## EXERCISE DETAILS
Nothing but the lines from the start of the data through the line with "Wheel chocks are" should appear in the answer, each retyped exactly, and pictures should not.

Stored dataset items

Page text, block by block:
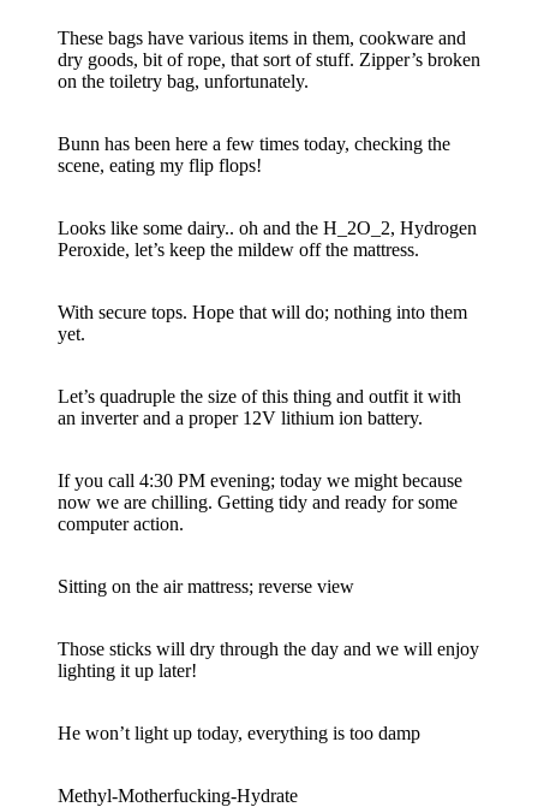
These bags have various items in them, cookware and
dry goods, bit of rope, that sort of stuff. Zipper’s broken
on the toiletry bag, unfortunately.
Bunn has been here a few times today, checking the
scene, eating my flip flops!
Looks like some dairy.. oh and the H_2O_2, Hydrogen
Peroxide, let’s keep the mildew off the mattress.
With secure tops. Hope that will do; nothing into them
yet.
Let’s quadruple the size of this thing and outfit it with
an inverter and a proper 12V lithium ion battery.
If you call 4:30 PM evening; today we might because
now we are chilling. Getting tidy and ready for some
computer action.
Sitting on the air mattress; reverse view
Those sticks will dry through the day and we will enjoy
lighting it up later!
He won’t light up today, everything is too damp
Methyl-Motherfucking-Hydrate
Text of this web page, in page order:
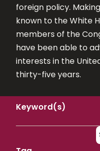
foreign policy.
known to the White
members of the
have been able to
interests in the
thirty-five years.
Keyword(s)
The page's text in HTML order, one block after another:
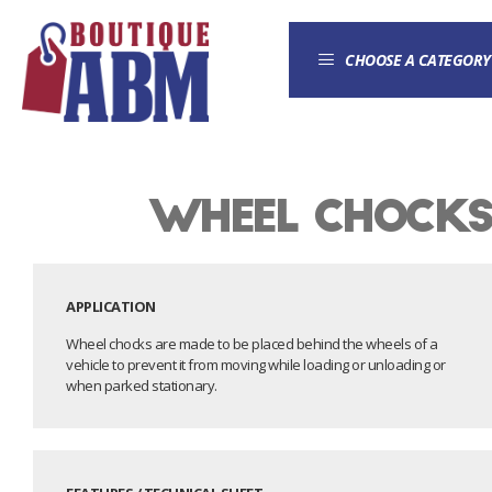
CHOOSE A CATEGORY
Wheel chock
APPLICATION
Wheel chocks are made to be placed behind the wheels of a
vehicle to prevent it from moving while loading or unloading or
when parked stationary.
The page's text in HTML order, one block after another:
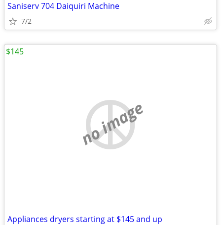
Saniserv 704 Daiquiri Machine
7/2
no image
Appliances dryers starting at $145 and up
$145
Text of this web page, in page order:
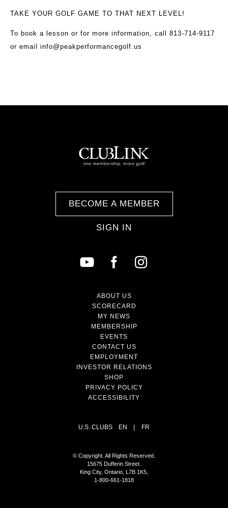
TAKE YOUR GOLF GAME TO THAT NEXT LEVEL!
To book a lesson or for more information, call 813-714-9117
or email info@peakperformancegolf.us
BECOME A MEMBER
SIGN IN
ABOUT US
SCORECARD
MY NEWS
MEMBERSHIP
EVENTS
CONTACT US
EMPLOYMENT
INVESTOR RELATIONS
SHOP
PRIVACY POLICY
ACCESSIBILITY
U.S. CLUBS EN FR
© Copyright. All Rights Reserved.
15675 Dufferin Street.
King City, Ontario, L7B 1K5,
1-800-661-1818
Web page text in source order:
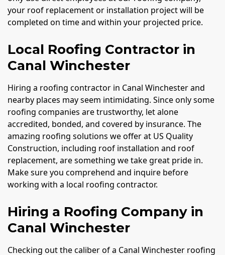
your roof replacement or installation project will be
completed on time and within your projected price.
Local Roofing Contractor in
Canal Winchester
Hiring a roofing contractor in Canal Winchester and
nearby places may seem intimidating. Since only some
roofing companies are trustworthy, let alone
accredited, bonded, and covered by insurance. The
amazing roofing solutions we offer at US Quality
Construction, including roof installation and roof
replacement, are something we take great pride in.
Make sure you comprehend and inquire before
working with a local roofing contractor.
Hiring a Roofing Company in
Canal Winchester
Checking out the caliber of a Canal Winchester roofing

## WRITTEN ANSWER
Page text, block by block:
These bags have various items in them, cookware and
dry goods, bit of rope, that sort of stuff. Zipper’s broken
on the toiletry bag, unfortunately.
Bunn has been here a few times today, checking the
scene, eating my flip flops!
Looks like some dairy.. oh and the H_2O_2, Hydrogen
Peroxide, let’s keep the mildew off the mattress.
With secure tops. Hope that will do; nothing into them
yet.
Let’s quadruple the size of this thing and outfit it with
an inverter and a proper 12V lithium ion battery.
If you call 4:30 PM evening; today we might because
now we are chilling. Getting tidy and ready for some
computer action.
Sitting on the air mattress; reverse view
Those sticks will dry through the day and we will enjoy
lighting it up later!
He won’t light up today, everything is too damp
Methyl-Motherfucking-Hydrate
Text of this web page, in page order:
foreign policy.
known to the White
members of the
have been able to
interests in the
thirty-five years.
Keyword(s)
The page's text in HTML order, one block after another:
CHOOSE A CATEGORY
Wheel chock
APPLICATION
Wheel chocks are made to be placed behind the wheels of a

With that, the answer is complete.